Step 5: Type an Input Range into the Input Range box. For example, if your data is in cells A1 to A25, type “A1:A25” into the Input Range box. Make sure you include all of your data, including headers and group names.
Step 6: Select “Significance analysis”, “Group Means” and “Multiple Anova”.
Step 7: Select an Output Range.
Step 8: Select an alpha level. In most cases, an alpha level of 0.05 (5 percent) works for most tests.
Step 9: Click “OK” to run. The data will be returned in your specified output range.
Step 10: Read the results. To figure out if you are going to reject the null hypothesis or not, you’ll basically be looking at two factors:
And you are done!
RealStats add-on shows us the results by different methods. Each one of them denotes the same p-value. As the p-value is less than the alpha value, we will reject the null hypothesis. Or in simpler terms, it means that the music treatment did have a significant effect on the test results of students.
But we still cannot tell which subject was affected by the treatment and which was not.

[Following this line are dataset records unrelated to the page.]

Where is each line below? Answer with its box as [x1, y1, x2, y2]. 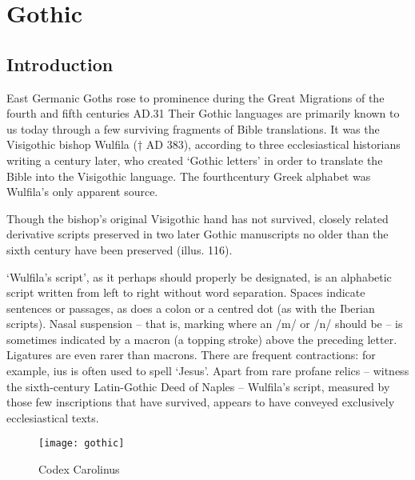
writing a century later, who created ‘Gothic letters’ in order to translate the [6, 151, 383, 168]
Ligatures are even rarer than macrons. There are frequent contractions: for [6, 346, 376, 363]
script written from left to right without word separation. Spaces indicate [6, 284, 365, 301]
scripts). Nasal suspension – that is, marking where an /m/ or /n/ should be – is [6, 315, 403, 332]
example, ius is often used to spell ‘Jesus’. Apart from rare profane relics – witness [6, 362, 409, 379]
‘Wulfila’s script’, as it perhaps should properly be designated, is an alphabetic [6, 268, 392, 285]
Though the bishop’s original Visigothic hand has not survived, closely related [6, 210, 389, 226]
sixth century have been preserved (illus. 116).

This is one of the limitations of MANOVA; even if it tells us whether the effect of a factor on a population was significant or not, it does not tell us which dependent variable was actually affected by the factor introduced.
For this purpose, we will see the “Multiple ANOVA” table to generate a helpful summary about it. The result will look like this:
Here, we can see that the P-value for history lies in a significant region (since P value less than 0.025) while for maths it does not. This means that the music treatment had a significant effect in improving the performance of students in history but did not have any significant effect in improving their performance in maths.
Based on this, we might consider picking and choosing subjects where this music approach can be used.